7. The method for improving the peanut yield and quality in the saline-alkali soil according to claim 4, wherein the second step is characterized by precisely sowing the peanut variety by using the following treatment method, and specifically comprises the following steps: 25 peanut seed and flower cultivation are singly performed, the ridge distance is 90cm, the small row distance on the ridge is 30cm, the large row distance is 60cm, 1 peanut seed is precisely sowed in one hole, the hole distance is 17cm, and the hole distance is 8800 holes/mu; the above-mentioned precision seeding process was repeated 4 times.

8. The method for improving the peanut yield and quality in the saline-alkali soil according to claim 4, wherein the second step is characterized by precisely sowing the peanut variety by using the following treatment method, and specifically comprises the following steps: 25 peanut seed and flower cultivation are singly performed, the ridge distance is 90cm, the small row distance on the ridge is 30cm, the large row distance is 60cm, 1 seed is precisely sown in one hole, the hole distance is 17cm,8800 holes/mu, and 0.1g of arbuscular mycorrhizal fungus fungicide is applied to each hole before sowing for 1cm below the seeds; the above-mentioned precision seeding process was repeated 4 times.

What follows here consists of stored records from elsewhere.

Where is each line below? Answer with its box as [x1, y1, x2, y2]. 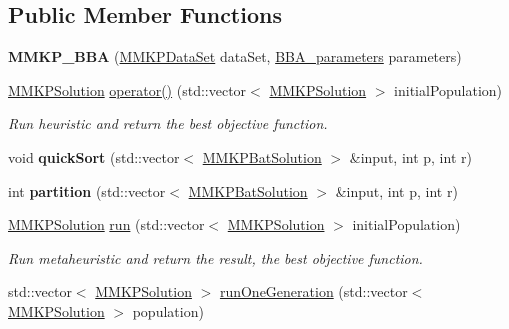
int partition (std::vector [8, 180, 166, 201]
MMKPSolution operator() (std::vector [8, 79, 247, 100]
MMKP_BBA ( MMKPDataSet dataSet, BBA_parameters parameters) [8, 46, 462, 67]
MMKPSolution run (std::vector [8, 214, 205, 235]
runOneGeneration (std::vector [219, 281, 408, 302]
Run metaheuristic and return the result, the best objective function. [8, 247, 423, 268]
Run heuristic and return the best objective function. [8, 113, 328, 134]
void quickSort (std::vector [8, 146, 180, 167]

9. The method for improving peanut yield and quality in saline-alkali soil according to claim 3, wherein the step two peanut yield and yield components comprise: measuring the weight of the hundred fruits, the full fruit rate, the number of single plants and the actual yield in the maturity period of the peanuts;

quality: protein, fat, oleic acid, linoleic acid content and oil-to-linoleic acid ratio were determined at peanut maturity.